In some cases unschooled children progress from non-reading to reading in what seems to observers to be a flash. For example, Lisa W. wrote: "Our second child, who is a visual thinker, didn’t learn to read until he was 7. For years, he could either figure out what he needed to know from pictorial cues, or if stuck, would get his older brother to read to him. I remember the day he started reading. He had asked his older brother to read something to him on the computer and his brother replied, "I have better things to do than to read to you all day", and walked away. Within days [my Italics] he was reading quite well."
Diane wrote, "My first daughter could not read when she turned 5 in March but by the end of that year she could read fluently, out loud, without pause or hesitation." And Kate wrote that her son, at age 9, "taught himself to read" in a period of just one month. In that time span he deliberately worked at reading, on his own, and progressed from being a hesitant, poor reader to highly fluent reading, well beyond what a standard school would have regarded as his "grade level."

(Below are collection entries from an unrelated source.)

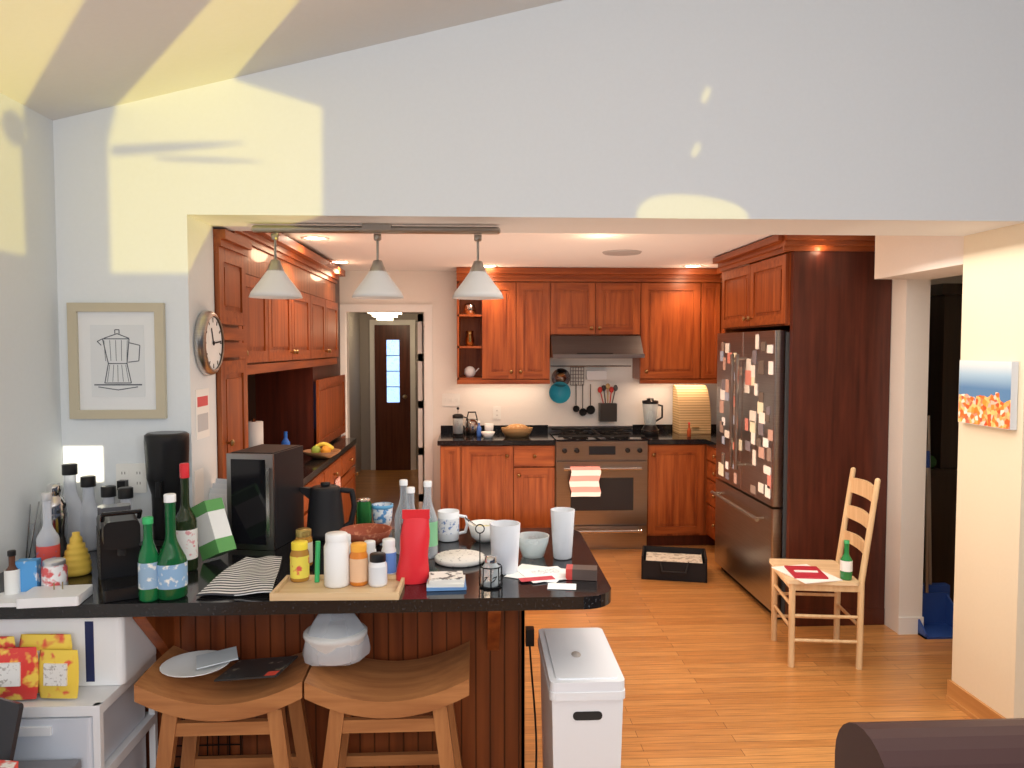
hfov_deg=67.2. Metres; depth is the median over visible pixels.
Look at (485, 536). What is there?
bowl
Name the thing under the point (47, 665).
snack bags
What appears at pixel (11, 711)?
tablet computer
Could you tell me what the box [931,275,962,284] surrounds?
wall
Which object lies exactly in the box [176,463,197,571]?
wine bottle
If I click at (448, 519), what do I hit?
coffee mug
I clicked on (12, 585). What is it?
bottle
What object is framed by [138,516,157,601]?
water bottle
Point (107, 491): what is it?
bottle
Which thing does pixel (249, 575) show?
dish towel
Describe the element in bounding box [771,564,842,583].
notebook
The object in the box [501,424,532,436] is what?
bowl
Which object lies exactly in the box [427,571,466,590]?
stack
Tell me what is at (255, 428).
paper towel roll
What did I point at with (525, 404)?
wall
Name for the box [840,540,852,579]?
glass bottle
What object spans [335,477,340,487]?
pot holder
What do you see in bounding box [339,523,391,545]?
serving bowl
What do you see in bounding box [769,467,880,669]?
dining chair
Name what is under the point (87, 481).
bottle
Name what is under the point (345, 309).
trim
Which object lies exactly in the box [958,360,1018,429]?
canvas painting
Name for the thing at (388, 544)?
bottle
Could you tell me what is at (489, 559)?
salt shaker
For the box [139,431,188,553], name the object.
maker
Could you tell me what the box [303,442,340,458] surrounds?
fruit bowl
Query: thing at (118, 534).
espresso machine
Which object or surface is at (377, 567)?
bottle
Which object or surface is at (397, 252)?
ceiling
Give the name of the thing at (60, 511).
cocktail shaker
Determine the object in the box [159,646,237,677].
paper plate
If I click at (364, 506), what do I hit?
soda can
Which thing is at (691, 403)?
bread box
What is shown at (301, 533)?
jar
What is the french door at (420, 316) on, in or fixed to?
in the wall at (359, 330)
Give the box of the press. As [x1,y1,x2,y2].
[452,407,467,435]
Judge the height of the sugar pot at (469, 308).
0.105 m
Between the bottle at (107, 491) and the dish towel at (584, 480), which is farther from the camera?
the dish towel at (584, 480)
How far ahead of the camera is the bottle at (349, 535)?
2.66 m
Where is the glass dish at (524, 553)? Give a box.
[519,531,548,558]
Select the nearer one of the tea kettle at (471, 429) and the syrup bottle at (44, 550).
the syrup bottle at (44, 550)
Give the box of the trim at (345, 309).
[340,304,432,518]
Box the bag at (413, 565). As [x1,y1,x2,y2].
[396,509,429,584]
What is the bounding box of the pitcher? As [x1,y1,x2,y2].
[465,331,473,345]
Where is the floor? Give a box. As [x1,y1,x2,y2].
[355,469,971,767]
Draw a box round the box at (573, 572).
[566,564,596,580]
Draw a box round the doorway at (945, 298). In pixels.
[923,283,962,603]
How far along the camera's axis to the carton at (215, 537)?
2.71 m
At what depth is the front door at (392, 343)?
10.41 m
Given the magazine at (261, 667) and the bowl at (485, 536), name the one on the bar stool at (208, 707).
the magazine at (261, 667)
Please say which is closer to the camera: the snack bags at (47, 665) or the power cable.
the snack bags at (47, 665)
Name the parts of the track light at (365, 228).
pendant lamp, pendant lamp, pendant lamp
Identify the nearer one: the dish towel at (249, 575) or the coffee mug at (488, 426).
the dish towel at (249, 575)
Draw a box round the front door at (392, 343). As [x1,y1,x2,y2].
[369,320,415,469]
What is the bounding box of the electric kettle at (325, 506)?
[300,482,356,539]
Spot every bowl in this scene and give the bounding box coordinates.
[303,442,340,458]
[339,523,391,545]
[464,517,495,542]
[501,424,532,436]
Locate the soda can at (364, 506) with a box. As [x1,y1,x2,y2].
[356,498,371,523]
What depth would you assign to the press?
6.58 m
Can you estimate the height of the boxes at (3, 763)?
0.205 m
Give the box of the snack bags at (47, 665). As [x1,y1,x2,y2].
[0,634,78,699]
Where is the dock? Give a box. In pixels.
[16,582,92,608]
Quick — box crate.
[18,759,80,767]
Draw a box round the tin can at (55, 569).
[41,557,67,585]
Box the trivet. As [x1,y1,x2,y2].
[435,549,484,566]
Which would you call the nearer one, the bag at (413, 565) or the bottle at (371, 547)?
the bag at (413, 565)
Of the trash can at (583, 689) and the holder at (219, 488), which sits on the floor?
the trash can at (583, 689)
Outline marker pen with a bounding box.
[314,541,320,582]
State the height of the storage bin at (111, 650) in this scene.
0.210 m
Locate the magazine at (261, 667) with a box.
[214,656,297,681]
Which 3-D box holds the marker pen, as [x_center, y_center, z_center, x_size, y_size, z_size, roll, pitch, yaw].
[-0.622,0.568,2.461,0.016,0.131,0.022,2,3,36]
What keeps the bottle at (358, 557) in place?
on the serving tray at (286, 590)
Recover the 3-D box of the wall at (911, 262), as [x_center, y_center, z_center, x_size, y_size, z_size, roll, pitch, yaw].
[2.181,0.193,5.361,0.330,2.440,3.530,0,3,-3]
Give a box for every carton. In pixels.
[15,558,41,591]
[191,497,236,560]
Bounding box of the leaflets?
[504,564,565,582]
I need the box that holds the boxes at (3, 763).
[0,760,18,767]
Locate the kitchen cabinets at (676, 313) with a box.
[437,261,758,545]
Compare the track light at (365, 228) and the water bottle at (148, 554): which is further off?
the track light at (365, 228)
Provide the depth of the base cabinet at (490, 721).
2.64 m
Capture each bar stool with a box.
[134,646,313,767]
[304,641,469,767]
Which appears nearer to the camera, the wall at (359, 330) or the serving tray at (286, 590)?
the serving tray at (286, 590)
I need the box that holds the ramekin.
[481,431,494,437]
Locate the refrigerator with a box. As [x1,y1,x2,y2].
[710,330,789,618]
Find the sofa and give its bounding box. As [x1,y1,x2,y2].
[835,718,1023,767]
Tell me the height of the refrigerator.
1.770 m
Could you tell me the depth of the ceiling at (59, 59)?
2.62 m
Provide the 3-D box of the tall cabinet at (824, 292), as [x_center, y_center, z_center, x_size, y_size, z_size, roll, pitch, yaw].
[1.868,0.258,5.161,0.686,2.330,1.295,0,3,-3]
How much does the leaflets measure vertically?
0.004 m
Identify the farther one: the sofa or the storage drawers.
the storage drawers
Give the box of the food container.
[302,613,370,665]
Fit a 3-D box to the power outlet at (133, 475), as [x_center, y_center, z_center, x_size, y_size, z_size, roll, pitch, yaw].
[-1.481,0.368,2.983,0.115,0.115,0.039,0,3,-3]
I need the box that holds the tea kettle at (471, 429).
[464,411,477,434]
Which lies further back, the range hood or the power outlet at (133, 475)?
the range hood
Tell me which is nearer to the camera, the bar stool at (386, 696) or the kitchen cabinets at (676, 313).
the bar stool at (386, 696)
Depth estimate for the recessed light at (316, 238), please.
4.74 m
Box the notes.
[194,388,209,504]
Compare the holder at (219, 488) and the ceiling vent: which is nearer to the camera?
the holder at (219, 488)
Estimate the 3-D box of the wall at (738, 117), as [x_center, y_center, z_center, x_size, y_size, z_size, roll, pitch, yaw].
[0.842,-0.404,3.289,5.200,3.831,0.420,0,3,-3]
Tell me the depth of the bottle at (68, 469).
2.85 m
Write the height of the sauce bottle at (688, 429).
0.125 m
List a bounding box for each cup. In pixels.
[372,502,392,525]
[490,520,519,574]
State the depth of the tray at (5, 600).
2.28 m
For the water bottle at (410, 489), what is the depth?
2.73 m
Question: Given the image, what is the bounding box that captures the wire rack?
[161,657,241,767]
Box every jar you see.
[290,540,309,582]
[295,528,312,565]
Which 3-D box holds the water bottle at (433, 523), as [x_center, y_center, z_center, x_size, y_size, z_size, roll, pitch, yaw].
[-0.304,0.487,2.783,0.071,0.276,0.071,0,3,-3]
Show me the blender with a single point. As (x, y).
(649, 429)
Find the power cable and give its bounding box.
[525,626,536,767]
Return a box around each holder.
[209,478,226,514]
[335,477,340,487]
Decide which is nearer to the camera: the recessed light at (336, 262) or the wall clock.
the wall clock
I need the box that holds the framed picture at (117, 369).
[66,303,167,418]
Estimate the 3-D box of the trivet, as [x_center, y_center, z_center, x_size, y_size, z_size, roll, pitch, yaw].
[-0.185,0.619,2.737,0.180,0.018,0.180,0,3,-3]
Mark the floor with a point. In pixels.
(707, 684)
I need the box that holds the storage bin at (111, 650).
[0,617,155,685]
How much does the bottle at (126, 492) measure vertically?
0.240 m
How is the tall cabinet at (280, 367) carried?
on the floor
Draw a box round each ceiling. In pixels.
[0,0,562,119]
[282,233,790,270]
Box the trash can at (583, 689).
[538,628,624,767]
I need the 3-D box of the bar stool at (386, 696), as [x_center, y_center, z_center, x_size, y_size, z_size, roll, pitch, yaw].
[-0.377,1.209,2.446,0.499,0.690,0.300,0,3,-3]
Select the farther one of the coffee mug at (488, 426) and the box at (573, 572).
the coffee mug at (488, 426)
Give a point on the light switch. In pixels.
(447, 399)
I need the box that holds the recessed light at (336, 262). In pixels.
[330,261,350,263]
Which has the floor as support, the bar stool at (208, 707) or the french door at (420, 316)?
the bar stool at (208, 707)
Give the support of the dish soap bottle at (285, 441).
in the tall cabinet at (280, 367)
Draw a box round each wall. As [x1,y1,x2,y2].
[0,93,62,572]
[53,0,1023,717]
[339,271,716,519]
[349,312,423,475]
[874,235,963,632]
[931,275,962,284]
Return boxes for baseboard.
[898,617,923,634]
[946,679,1004,718]
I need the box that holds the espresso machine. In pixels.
[96,503,141,602]
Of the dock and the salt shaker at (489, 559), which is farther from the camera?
the salt shaker at (489, 559)
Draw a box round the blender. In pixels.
[641,398,662,435]
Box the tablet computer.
[0,697,23,760]
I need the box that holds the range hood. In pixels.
[550,336,644,357]
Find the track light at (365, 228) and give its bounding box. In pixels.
[249,224,502,299]
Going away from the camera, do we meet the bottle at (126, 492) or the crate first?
the crate
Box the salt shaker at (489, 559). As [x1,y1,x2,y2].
[475,524,502,589]
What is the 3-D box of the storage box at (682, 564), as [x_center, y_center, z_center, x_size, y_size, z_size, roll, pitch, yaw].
[1.180,1.317,5.613,0.460,0.170,0.358,1,3,11]
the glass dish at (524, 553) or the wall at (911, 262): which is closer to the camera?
the glass dish at (524, 553)
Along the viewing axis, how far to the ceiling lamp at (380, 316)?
9.42 m
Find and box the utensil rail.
[549,365,630,421]
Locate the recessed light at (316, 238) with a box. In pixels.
[301,236,328,240]
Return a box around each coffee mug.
[437,508,467,541]
[484,423,493,430]
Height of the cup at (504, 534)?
0.165 m
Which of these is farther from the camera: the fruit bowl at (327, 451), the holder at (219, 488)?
the fruit bowl at (327, 451)
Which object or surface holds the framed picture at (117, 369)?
attached to the wall at (738, 117)
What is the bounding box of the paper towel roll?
[248,418,263,446]
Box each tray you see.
[0,592,24,606]
[270,574,404,600]
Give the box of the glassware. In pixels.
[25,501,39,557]
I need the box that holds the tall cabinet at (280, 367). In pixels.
[213,229,358,527]
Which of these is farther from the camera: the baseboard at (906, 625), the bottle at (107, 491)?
the baseboard at (906, 625)
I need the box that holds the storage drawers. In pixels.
[13,655,157,767]
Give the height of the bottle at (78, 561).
0.142 m
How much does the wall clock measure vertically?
0.268 m
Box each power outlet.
[116,463,146,492]
[493,407,500,418]
[650,404,657,415]
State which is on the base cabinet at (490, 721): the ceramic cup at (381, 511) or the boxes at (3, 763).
the ceramic cup at (381, 511)
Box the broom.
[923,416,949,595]
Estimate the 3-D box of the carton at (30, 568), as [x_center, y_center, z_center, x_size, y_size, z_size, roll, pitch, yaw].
[-1.488,0.593,2.369,0.060,0.105,0.040,-1,3,-13]
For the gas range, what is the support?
on the floor
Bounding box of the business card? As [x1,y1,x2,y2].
[547,583,575,589]
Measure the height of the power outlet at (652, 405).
0.115 m
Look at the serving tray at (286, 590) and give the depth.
2.37 m
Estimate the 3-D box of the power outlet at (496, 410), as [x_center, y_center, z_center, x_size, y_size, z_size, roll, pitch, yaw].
[-0.134,0.260,6.897,0.070,0.115,0.008,0,3,-3]
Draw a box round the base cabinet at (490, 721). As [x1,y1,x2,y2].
[0,528,610,767]
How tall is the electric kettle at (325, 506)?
0.218 m
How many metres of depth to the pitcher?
6.65 m
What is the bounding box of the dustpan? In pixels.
[918,451,953,638]
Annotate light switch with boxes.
[442,394,459,406]
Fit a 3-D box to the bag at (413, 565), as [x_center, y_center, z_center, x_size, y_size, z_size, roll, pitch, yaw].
[-0.321,0.522,2.488,0.110,0.235,0.064,0,3,-3]
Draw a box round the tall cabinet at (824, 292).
[713,235,891,625]
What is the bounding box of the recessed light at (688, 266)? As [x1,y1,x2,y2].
[683,265,702,267]
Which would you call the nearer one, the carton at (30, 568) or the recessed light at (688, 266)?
the carton at (30, 568)
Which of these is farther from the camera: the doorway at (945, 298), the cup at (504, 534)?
the doorway at (945, 298)
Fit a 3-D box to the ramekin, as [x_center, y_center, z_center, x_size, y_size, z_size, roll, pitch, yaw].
[-0.201,0.425,6.446,0.120,0.050,0.120,0,3,-3]
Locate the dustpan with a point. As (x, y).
(937, 607)
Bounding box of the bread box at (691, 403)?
[672,385,710,433]
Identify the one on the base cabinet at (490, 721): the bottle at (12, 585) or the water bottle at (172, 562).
the water bottle at (172, 562)
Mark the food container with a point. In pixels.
(334, 642)
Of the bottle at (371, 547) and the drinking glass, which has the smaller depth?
the bottle at (371, 547)
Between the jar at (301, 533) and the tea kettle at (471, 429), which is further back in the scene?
the tea kettle at (471, 429)
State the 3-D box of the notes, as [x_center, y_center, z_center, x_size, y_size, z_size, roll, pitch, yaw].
[-1.256,0.256,3.119,0.002,0.470,0.180,0,3,-3]
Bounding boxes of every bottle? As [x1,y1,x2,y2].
[4,550,20,594]
[36,492,60,566]
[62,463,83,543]
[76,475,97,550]
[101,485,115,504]
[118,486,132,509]
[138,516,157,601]
[157,493,187,600]
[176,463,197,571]
[281,431,289,444]
[324,531,349,588]
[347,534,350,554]
[349,541,367,585]
[364,540,375,564]
[368,552,386,586]
[381,537,395,573]
[394,479,409,554]
[401,486,414,528]
[422,480,437,558]
[477,421,480,436]
[687,422,690,436]
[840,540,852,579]
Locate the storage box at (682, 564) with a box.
[641,545,706,582]
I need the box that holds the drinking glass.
[550,507,574,559]
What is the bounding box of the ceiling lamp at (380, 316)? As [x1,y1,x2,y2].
[367,312,401,320]
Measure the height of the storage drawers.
0.645 m
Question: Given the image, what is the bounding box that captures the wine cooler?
[226,444,303,550]
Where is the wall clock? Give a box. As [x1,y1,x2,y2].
[194,310,224,375]
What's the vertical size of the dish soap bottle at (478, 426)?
0.135 m
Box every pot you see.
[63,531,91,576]
[463,303,475,313]
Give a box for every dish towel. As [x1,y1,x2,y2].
[196,556,281,595]
[569,466,600,496]
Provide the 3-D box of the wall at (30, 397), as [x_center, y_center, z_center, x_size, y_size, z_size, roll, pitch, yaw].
[-1.782,0.290,2.199,0.150,2.549,9.530,0,3,-3]
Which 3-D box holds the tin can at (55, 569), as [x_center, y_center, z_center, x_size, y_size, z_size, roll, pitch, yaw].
[-1.419,0.595,2.389,0.072,0.100,0.072,0,3,-3]
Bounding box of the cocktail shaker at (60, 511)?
[39,483,69,556]
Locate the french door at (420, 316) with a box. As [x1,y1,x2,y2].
[418,314,424,508]
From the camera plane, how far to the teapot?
6.66 m
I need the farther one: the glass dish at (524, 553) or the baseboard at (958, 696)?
the baseboard at (958, 696)
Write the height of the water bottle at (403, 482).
0.271 m
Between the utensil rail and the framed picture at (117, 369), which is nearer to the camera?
the framed picture at (117, 369)
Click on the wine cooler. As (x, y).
(265, 501)
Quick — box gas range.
[548,426,647,548]
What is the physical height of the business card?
0.001 m
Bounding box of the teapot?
[464,366,478,376]
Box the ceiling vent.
[602,250,641,255]

Such step-like progressions in overt reading ability may occur at least partly because earlier, more covert stages of learning are not noticed by observers and may not even be noticed by the learners. Karen attributes the rapid onset of reading that she observed in her son to a sudden gain in confidence. She wrote: "Over this past summer, son A [now age 7] went from hiding his ability [to read at all] to reading chapter books. In a summer! Now, six months later, he feels confident enough in his reading ability that I regularly get up in the morning to find him reading aloud to his sister. He even offers to read to his father and me. This was unheard of a year ago when he hid his ability level from us in his embarrassment and lack of confidence. I’m so glad we didn’t push him!"
3. Attempts to push reading can backfire.
Three of the people who sent me stories wrote that they at some point attempted to teach reading to their non-reading child and that the attempt seemed to have negative consequences. Here is what they said.
Holli wrote that when her son was "about 3 1/2" she began trying to teach him reading. "I think the Bob books are stupidly repetitive and inane, but I found ones that were at least moderately engaging and had him start practicing them. … He really was not ready yet, I think, for actual reading, and whether he was or not, he resented being made to do something that wasn’t his idea, so he resisted. … Pretty quickly I realized that in spite of the progress he was making in reading skill, I was doing more harm than good to my son, because I was making him hate reading. I immediately ceased formal instruction in reading, and just went back to reading to him whenever he wanted me to." Holli went on to note that, roughly two years later, her son "entirely surreptitiously" began to look at books on his own and eventually to read, apparently hiding his interest and practice so as not to feel pressured.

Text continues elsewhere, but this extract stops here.